3) Residential Housing: Investment in housing is determined by complex factors of 1. Demand or buyers demand 2. Supply or builders. Primarily, demand for housing is dependent on a) A total population of the country b) Household size c) Family formation d) Choice between old and new houses e) Single or multifamily houses f) Owning vs. renting preference of household etc. All these above factors again will be dependent on: 1) price of houses 2) Income level of households 3) tastes of households Housing demand is also dependent on the cost and availability of housing credit facilities. If cost of the credit is high and credit market is tight, demand for housing will be less; therefore, availability of mortgage credit has a big impact on housing demand vis--vis investment in housing by buyers. Suppliers side: Construction cost in housing is also an important factor that determines the supply of new houses. The more is the cost of labor and material, the higher will be prices of houses which discourage the builders to construct new houses. The other most important determining supply factors are stock of new vacancies in the existing structure, credit facilities available to the builders. Investment in consumer durables: Housholds spend a big amount of money in buying different consumer durables. Some say spending money in consumer durables are consumption goods and they are not investment. but the great majority opine that spending in consumer durables are investment in the sense 1. Durables are not consumed rather their services are consumed and they remain intact till the workable life period. 2. Sometimes consumer durables are used in the business to generate revenues 3. Expenditures on consumer durables are highly volatile and households spend for such items from their savings which is considered as savings move to investment through direct internal financing. 3rdly, determinant of savings analysis of savings behavior of households constitute with lot of complex elements.
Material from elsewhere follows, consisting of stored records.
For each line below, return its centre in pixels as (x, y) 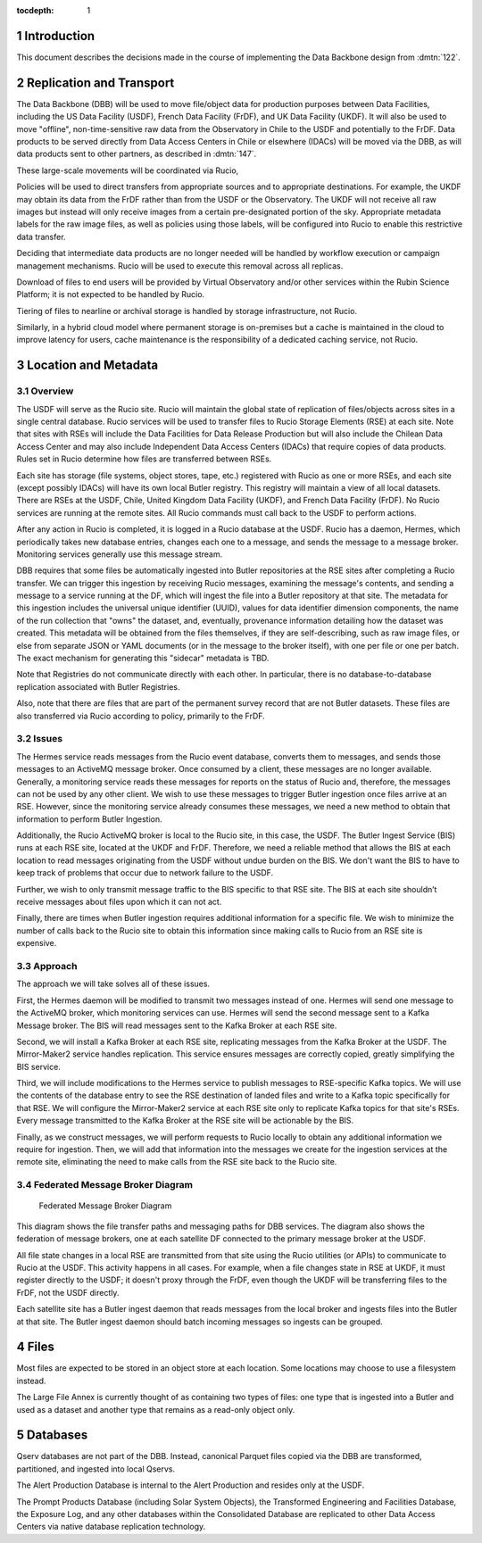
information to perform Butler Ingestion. (89, 819)
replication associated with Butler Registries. (98, 686)
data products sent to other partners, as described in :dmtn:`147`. (137, 154)
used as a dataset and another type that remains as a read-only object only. (156, 1409)
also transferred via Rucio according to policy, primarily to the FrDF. (141, 716)
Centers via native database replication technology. (111, 1527)
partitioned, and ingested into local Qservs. (96, 1469)
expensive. (37, 943)
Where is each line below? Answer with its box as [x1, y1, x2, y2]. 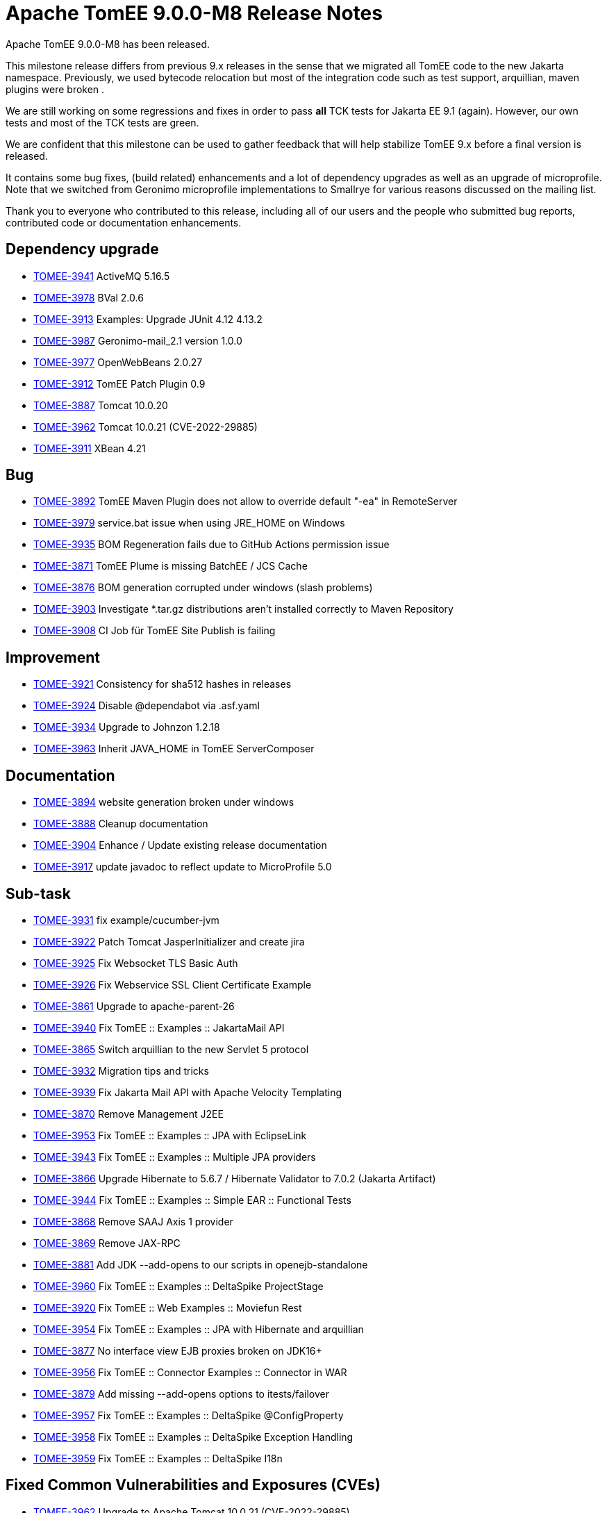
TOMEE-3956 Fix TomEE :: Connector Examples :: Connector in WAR [33, 1366, 347, 1378]
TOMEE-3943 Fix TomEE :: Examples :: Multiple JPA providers [33, 1150, 316, 1163]
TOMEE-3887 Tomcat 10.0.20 [33, 399, 168, 411]
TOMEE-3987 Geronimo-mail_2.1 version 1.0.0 [33, 334, 242, 347]
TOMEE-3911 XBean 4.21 [33, 442, 146, 454]
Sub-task [6, 884, 71, 902]
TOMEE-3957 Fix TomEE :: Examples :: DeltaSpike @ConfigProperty [33, 1409, 344, 1421]
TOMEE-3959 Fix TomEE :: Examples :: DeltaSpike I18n [33, 1452, 283, 1464]
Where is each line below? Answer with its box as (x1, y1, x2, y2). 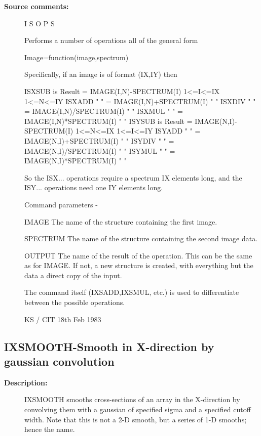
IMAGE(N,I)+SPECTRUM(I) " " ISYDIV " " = (24, 135, 174, 146)
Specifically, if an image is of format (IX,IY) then (24, 69, 177, 79)
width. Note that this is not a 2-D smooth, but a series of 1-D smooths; (24, 414, 247, 424)
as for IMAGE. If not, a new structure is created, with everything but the (24, 260, 253, 271)
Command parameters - (24, 199, 98, 209)
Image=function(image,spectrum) (24, 52, 129, 62)
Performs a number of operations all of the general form (24, 35, 198, 46)
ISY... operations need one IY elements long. (24, 182, 163, 193)
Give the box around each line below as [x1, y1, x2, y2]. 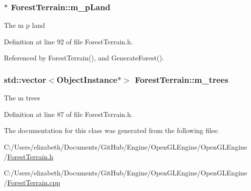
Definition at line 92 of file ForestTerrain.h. [4, 36, 133, 46]
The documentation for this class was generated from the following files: [4, 125, 219, 135]
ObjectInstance [57, 73, 118, 85]
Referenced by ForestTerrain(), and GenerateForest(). [4, 53, 164, 63]
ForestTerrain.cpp [7, 177, 61, 187]
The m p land [4, 20, 45, 30]
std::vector [4, 73, 46, 85]
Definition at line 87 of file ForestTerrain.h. [4, 109, 133, 119]
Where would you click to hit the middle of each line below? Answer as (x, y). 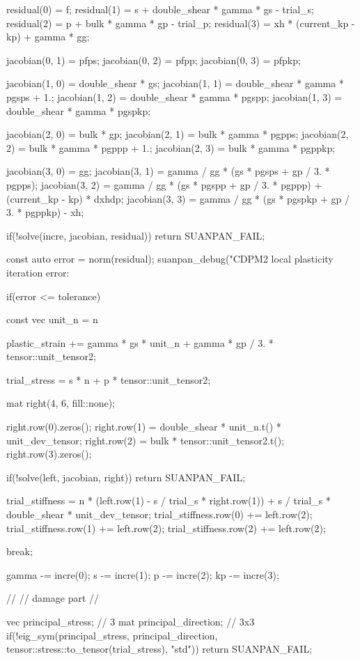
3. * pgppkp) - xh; (45, 212)
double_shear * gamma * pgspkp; (79, 110)
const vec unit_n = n (52, 319)
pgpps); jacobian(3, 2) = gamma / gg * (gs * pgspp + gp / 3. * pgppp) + (164, 184)
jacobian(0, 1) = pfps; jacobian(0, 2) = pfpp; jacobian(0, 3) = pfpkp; (154, 60)
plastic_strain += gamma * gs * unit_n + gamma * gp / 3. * (140, 342)
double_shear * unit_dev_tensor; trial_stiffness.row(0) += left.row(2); (159, 514)
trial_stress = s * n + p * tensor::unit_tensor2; (109, 379)
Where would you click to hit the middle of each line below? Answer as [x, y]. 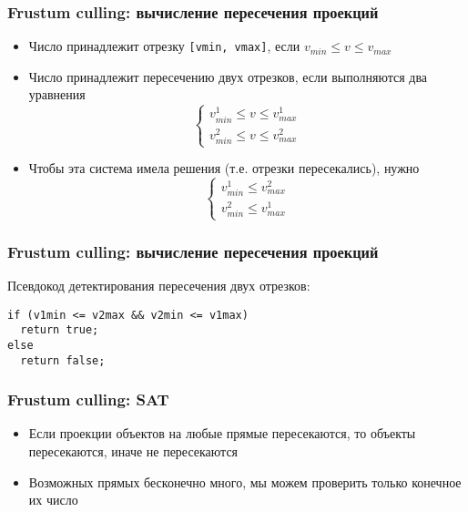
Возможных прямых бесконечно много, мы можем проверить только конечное [245, 481]
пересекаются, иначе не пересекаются [133, 451]
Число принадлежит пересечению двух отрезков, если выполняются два [228, 76]
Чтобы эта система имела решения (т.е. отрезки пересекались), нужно [224, 168]
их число [53, 500]
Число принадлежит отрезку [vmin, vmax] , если [164, 46]
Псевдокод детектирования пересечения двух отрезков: [159, 285]
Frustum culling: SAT [88, 399]
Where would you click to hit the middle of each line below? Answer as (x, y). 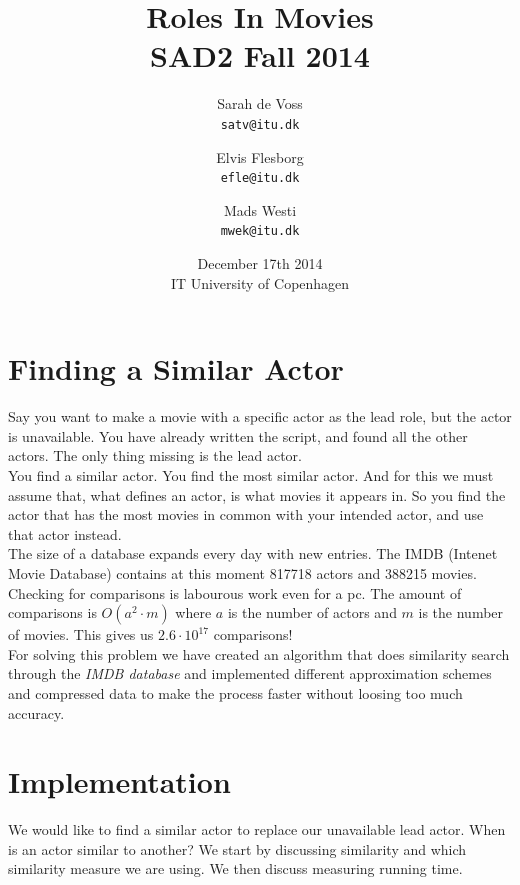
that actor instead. (65, 533)
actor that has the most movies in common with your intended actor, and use (246, 514)
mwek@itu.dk (260, 231)
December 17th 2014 (260, 263)
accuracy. (36, 712)
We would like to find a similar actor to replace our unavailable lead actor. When (257, 829)
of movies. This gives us (81, 634)
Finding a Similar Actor (176, 368)
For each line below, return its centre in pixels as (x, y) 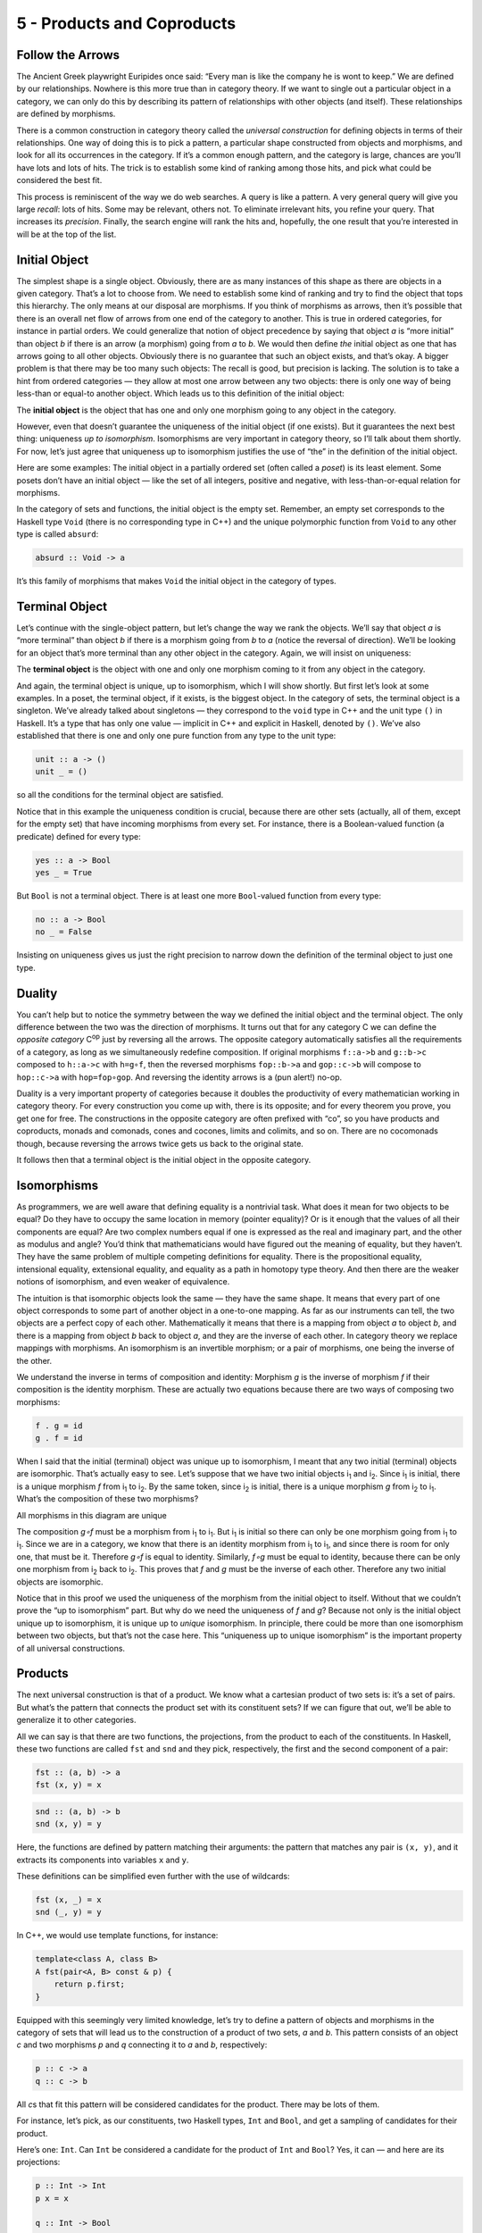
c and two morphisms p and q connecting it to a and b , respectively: (142, 2045)
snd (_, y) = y (68, 1912)
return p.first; (89, 1984)
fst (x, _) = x (68, 1900)
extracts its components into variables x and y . (103, 1860)
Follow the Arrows (68, 55)
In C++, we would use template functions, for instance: (117, 1936)
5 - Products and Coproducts (126, 23)
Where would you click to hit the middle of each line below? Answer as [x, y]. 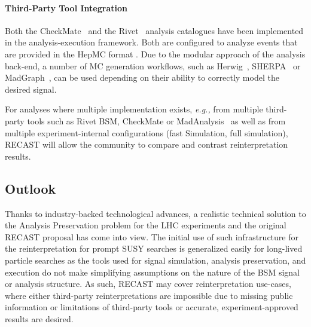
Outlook [31, 188]
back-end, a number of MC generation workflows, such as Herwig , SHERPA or [153, 65]
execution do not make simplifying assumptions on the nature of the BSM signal [152, 272]
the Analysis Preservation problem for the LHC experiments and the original [146, 225]
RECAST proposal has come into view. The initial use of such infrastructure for [152, 236]
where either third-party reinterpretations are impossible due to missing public [149, 295]
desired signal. [31, 89]
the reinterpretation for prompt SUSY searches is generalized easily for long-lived [154, 248]
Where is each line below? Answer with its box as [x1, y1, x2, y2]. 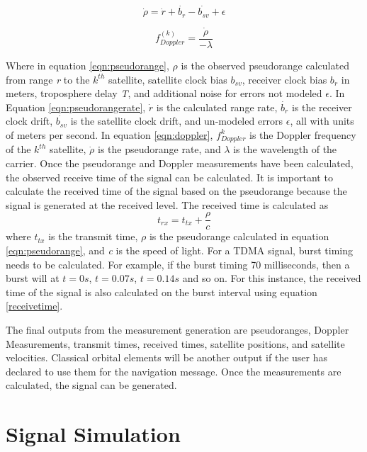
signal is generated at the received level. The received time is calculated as [6, 197, 329, 212]
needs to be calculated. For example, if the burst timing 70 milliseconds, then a [6, 256, 350, 271]
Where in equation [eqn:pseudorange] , [6, 57, 169, 72]
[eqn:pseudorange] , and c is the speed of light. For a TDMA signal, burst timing [6, 243, 354, 257]
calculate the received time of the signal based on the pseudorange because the [6, 183, 347, 198]
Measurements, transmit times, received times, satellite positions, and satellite [6, 336, 345, 351]
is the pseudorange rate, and [97, 142, 221, 157]
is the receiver [291, 99, 352, 114]
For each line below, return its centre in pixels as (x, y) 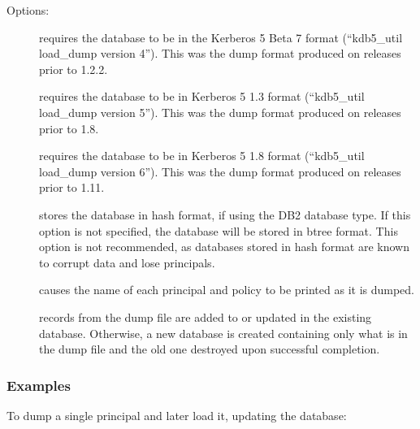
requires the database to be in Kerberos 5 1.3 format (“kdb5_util (202, 96)
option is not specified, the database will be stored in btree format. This (219, 230)
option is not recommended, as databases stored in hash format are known (224, 247)
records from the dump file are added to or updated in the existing (206, 316)
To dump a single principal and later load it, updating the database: (177, 415)
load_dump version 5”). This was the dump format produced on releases (220, 112)
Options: (28, 10)
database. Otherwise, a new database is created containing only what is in (223, 333)
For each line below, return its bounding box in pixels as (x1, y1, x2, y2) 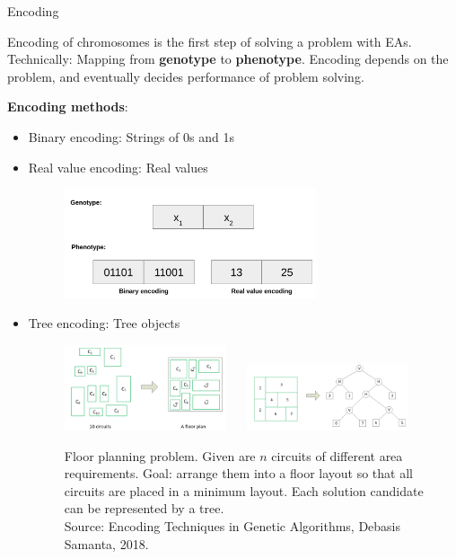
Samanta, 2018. (64, 534, 149, 553)
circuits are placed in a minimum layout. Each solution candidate (64, 481, 424, 500)
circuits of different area (271, 446, 403, 465)
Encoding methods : (7, 97, 128, 116)
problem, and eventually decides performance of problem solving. (7, 67, 364, 85)
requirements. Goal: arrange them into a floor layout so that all (64, 464, 413, 483)
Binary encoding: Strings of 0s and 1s (28, 127, 234, 146)
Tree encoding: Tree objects (28, 314, 180, 333)

Many researchers work has been conducted to assess the motives of

savings by savers. But the results are inconclusive i.e. motives of savings by the households is not homogenous by nature. Some possible motives were identified as costs. Some view that people save for their old age. Some other view that people save for lumpy expenditure (large of big) in nature. Others view some economic factors motivates people to save. Finally, some cultural background on level of economic development encourage people to save and others to not. Whatever the reasons are savings are, the level of savings is influenced by 1. Economic conditions of the country which greatly affect the price level and directly the savings capacity of households. 2ndly, classical economics says that rate of interest has a significant influnec on level of household savings. A lower interest rate act as a disincentive among households to save. Thirdly, levies and goldsmith opine that income not the rate of interest is the principal determinant of savings. Fourthly, Milton Friedman has developed Permanent income hypothesis which means that savings decision of households is guided by long run view of income rather than the income of the moment. If people are sure that there is possibility of having permanent income form future investment, people will prone to save.